Getters and setters are a style of programming where object properties are encapsulated as method calls, and the properties are made private or protected. Recently, PJE posted a comparison of Python and PJE where he said that "Getters and setters are evil". As a KISS sort of guy, I concurred. Jonathan then asked for clarification, asking:
Surely its a larger waste of time having to change $blah->field = 10; to $blah->setField(10); because 3 months down the line further functionality is required?
Here's my response:
Of course get/set are not evil. You have a choice, but my experience has not been positive. Maybe because my designs are lucky enough not to require this sort of refactoring (eg. ADOdb, in use by thousands of developers for 4+ years). Also as a general rule, I believe that properties should avoid side-effects.
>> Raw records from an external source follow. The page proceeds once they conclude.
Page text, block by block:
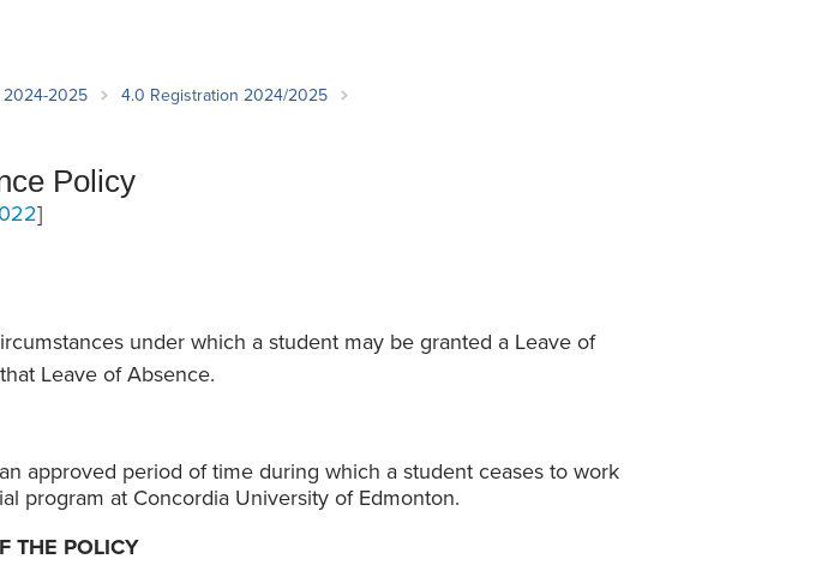
2024-2025
4.0 Registration 2024/2025
Policy
]
under which a student may be granted a Leave of
Leave of Absence.
approved period of time during which a student ceases to work
program at Concordia University of Edmonton.
THE POLICY
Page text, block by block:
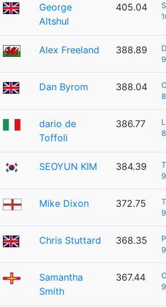
George
Altshul
405.04
Alex Freeland 388.89
Dan Byrom 388.04
dario de
Toffoli
386.77
SEOYUN KIM 384.39
Mike Dixon 372.75
Chris Stuttard 368.35
Samantha
Smith
367.44
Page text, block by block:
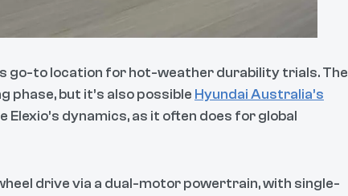
go-to location for hot-weather durability trials. The
but it’s also possible Hyundai Australia’s
dynamics, as it often does for global
drive via a dual-motor powertrain, with single-
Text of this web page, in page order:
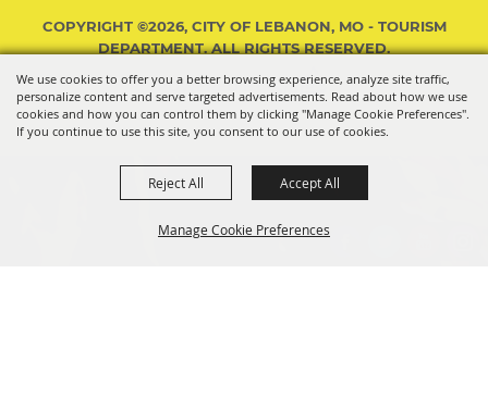
We use cookies to offer you a better browsing experience, analyze site traffic,
personalize content and serve targeted advertisements. Read about how we use
cookies and how you can control them by clicking "Manage Cookie Preferences".
If you continue to use this site, you consent to our use of cookies.
Manage Cookie Preferences
Reject All Accept All
COPYRIGHT ©2026, CITY OF LEBANON, MO - TOURISM
DEPARTMENT. ALL RIGHTS RESERVED.
POWERED BY
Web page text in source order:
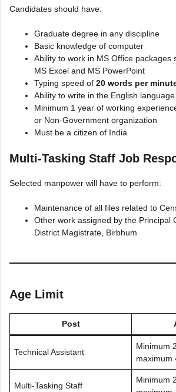
Candidates should have:
Graduate degree in any discipline
Basic knowledge of computer
Ability to work in MS Office packages
MS Excel and MS PowerPoint
Typing speed of 20 words per
Ability to write in the English language
Minimum 1 year of working
or Non-Government organization
Must be a citizen of India
Multi-Tasking Staff Job
Selected manpower will have to perform:
Maintenance of all files related to
Other work assigned by the Principal
District Magistrate, Birbhum
Age Limit
Post
Technical Assistant
Minimum
maximum
Multi-Tasking Staff
Minimum
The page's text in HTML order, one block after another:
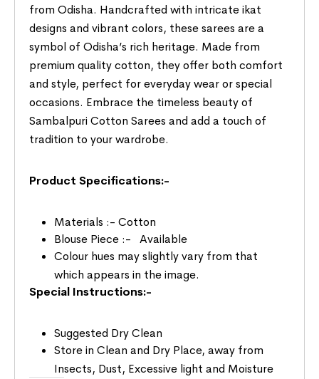
from Odisha. Handcrafted with intricate ikat
designs and vibrant colors, these sarees are a
symbol of Odisha’s rich heritage. Made from
premium quality cotton, they offer both comfort
and style, perfect for everyday wear or special
occasions. Embrace the timeless beauty of
Sambalpuri Cotton Sarees and add a touch of
tradition to your wardrobe.
Product Specifications:-
Materials :- Cotton
Blouse Piece :- Available
Colour hues may slightly vary from that
which appears in the image.
Special Instructions:-
Suggested Dry Clean
Store in Clean and Dry Place, away from
Insects, Dust, Excessive light and Moisture
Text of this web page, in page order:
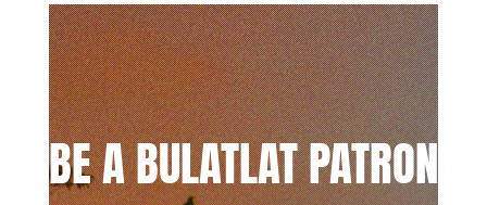
BE A BULATLAT PATRON
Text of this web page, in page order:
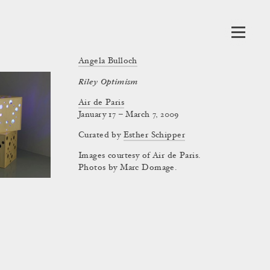
Angela Bulloch
Riley Optimism
Air de Paris
January 17 – March 7, 2009
Curated by Esther Schipper
Images courtesy of Air de Paris.
Photos by Marc Domage.
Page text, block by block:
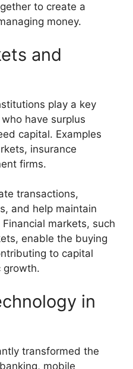
to create a
money.
and
play a key
have surplus
capital. Examples
insurance
firms.
transactions,
and help maintain
markets, such
enable the buying
to capital
growth.
in
transformed the
mobile
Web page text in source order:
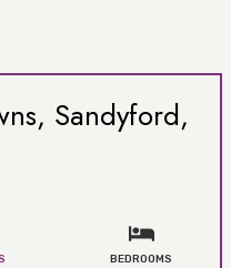
Sandyford,
BEDROOMS

So I'm not impressed with the following example:
$blah->field = 10; to $blah->setField(10);
In over 20 years of programming, i have rarely found the above to be the case. 99% more likely is the realisation that you need to change and cope with more special cases that did not occur to the designer. E.g.
$this->field = 10 to
$this->ChangeFieldMode(10, $newCondition1, $newCondition2);
Setters/Getters cannot fix this type of refactoring which is the most common one i face; so to me set/get are a waste of time. For the last 1%, i have found multi-file search/replace in a good text editor sufficient, or PHP 5's new __get() and __set().
What do you think?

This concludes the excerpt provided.